The medv variable is the target variable. Dataset source exists on kaggle.com. The data is also avaialble on github in case downloading has some issue.
This is a nice and clean table with information related to housing price in Boston Suburbs. Each line represents a town with a summary of many variables plus the median housing price there.
The Boston data frame has 506 rows and 14 columns. This data frame contains the following columns:
- crim - per capita crime rate by town.
- zn - proportion of residential land zoned for lots over 25,000 sq.ft.
- indus - proportion of non-retail business acres per town.
- chas - Charles River dummy variable (= 1 if tract bounds river; 0 otherwise).
- nox - nitrogen oxides concentration (parts per 10 million).
- rm - average number of rooms per dwelling.
- age - proportion of owner-occupied units built prior to 1940.
- dis - weighted mean of distances to five Boston employment centres.
- rad - index of accessibility to radial highways.
- tax - full-value property-tax rate per $10,000.

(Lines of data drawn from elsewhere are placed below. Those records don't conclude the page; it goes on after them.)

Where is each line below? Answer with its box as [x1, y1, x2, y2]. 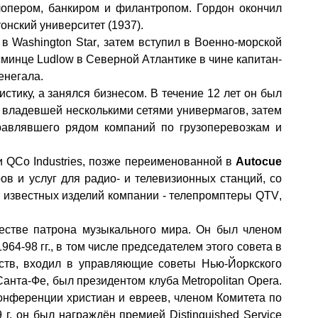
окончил [234, 2, 283, 14]
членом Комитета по [173, 292, 283, 304]
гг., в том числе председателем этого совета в [37, 241, 283, 253]
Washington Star [12, 36, 97, 48]
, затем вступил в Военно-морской [97, 36, 282, 48]
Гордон [197, 2, 235, 14]
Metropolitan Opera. [182, 275, 283, 287]
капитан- [236, 53, 282, 65]
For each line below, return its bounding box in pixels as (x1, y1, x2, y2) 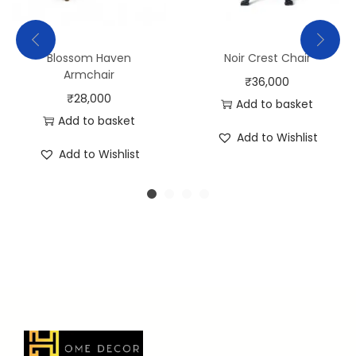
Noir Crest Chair (223, 50, 311, 67)
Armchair (64, 67, 114, 83)
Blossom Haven (47, 50, 131, 67)
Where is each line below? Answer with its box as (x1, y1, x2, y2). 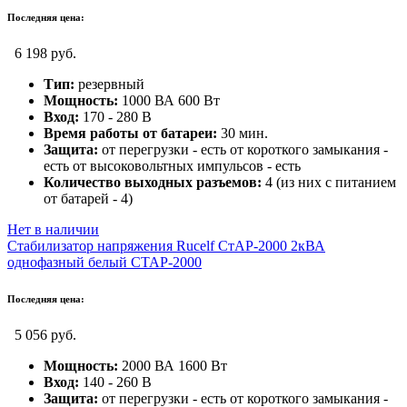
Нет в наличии (7, 221, 99, 237)
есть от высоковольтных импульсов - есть (44, 157, 301, 174)
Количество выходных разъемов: (44, 174, 262, 190)
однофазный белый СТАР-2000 (7, 253, 202, 270)
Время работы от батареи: (44, 124, 217, 141)
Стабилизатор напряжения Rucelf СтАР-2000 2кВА (7, 237, 325, 253)
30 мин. (217, 124, 268, 141)
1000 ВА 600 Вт (118, 92, 220, 108)
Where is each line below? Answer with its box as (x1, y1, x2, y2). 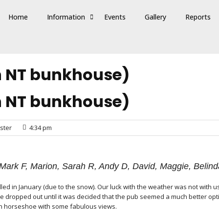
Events (104, 12, 126, 22)
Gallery (145, 12, 166, 22)
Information (47, 12, 85, 22)
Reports (185, 12, 211, 22)
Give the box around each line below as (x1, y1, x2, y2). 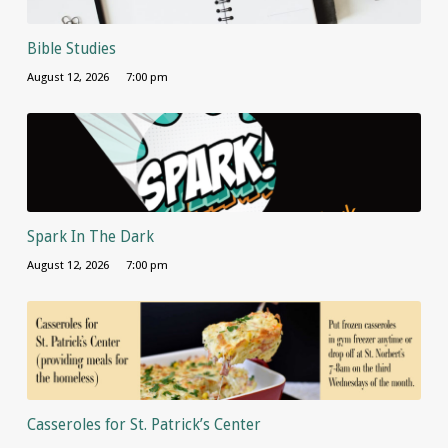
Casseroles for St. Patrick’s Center (26, 416, 261, 435)
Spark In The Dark (26, 227, 154, 246)
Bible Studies (26, 39, 116, 58)
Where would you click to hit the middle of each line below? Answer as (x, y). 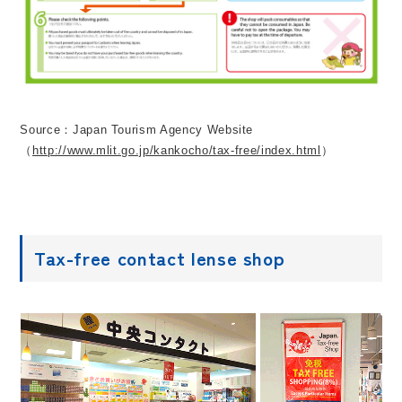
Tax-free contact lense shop (159, 258)
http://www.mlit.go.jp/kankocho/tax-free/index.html (177, 150)
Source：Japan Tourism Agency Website (137, 129)
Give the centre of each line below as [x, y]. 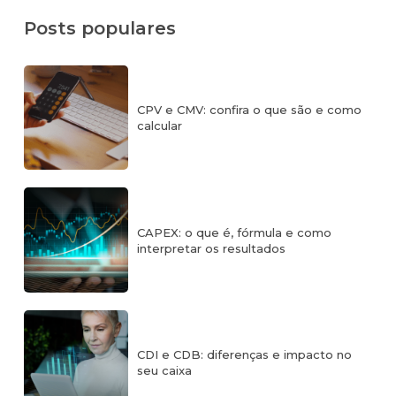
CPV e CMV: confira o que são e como [250, 110]
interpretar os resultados [212, 248]
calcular [160, 126]
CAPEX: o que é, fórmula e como [235, 232]
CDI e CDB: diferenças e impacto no [245, 354]
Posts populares [100, 29]
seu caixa [165, 370]
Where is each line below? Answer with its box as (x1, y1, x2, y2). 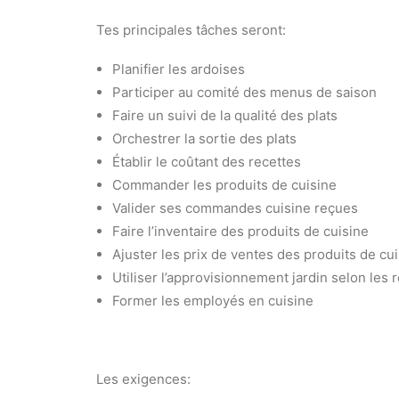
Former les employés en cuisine (112, 292, 313, 309)
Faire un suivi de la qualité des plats (112, 107, 338, 124)
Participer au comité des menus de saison (112, 84, 377, 101)
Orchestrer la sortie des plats (112, 130, 297, 147)
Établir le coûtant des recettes (112, 153, 305, 170)
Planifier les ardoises (112, 61, 245, 77)
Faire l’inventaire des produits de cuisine (112, 223, 369, 240)
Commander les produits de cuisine (112, 176, 337, 193)

- ptratio - pupil-teacher ratio by town.
- black - b - 1000(Bk - 0.63)^2 where Bk is the proportion of blacks by town.
- lstat - lower status of the population (percent).
- medv - median value of owner-occupied homes in $1000s.
- Most of the fields are quantitative
- Radius to highway is an ordinal value
- chas for Charles river is Categorical
- Q1: What are the relationships between housing median price and other variables available in the table?
- Q2: How to effectively visualize those parameters if they have correlation with the housing price? Does housing price and pupil-teacher ratio groups any patterns as town with good schools tend to be expensive? Whether “age” factor about old houses (built prior to 1940) has any impacts on housing price or other parameters, such as number of rooms per house, or lower status of the population?
- Q3: Does the table has geolocation information for each town and how can that help the visualization of the dataset?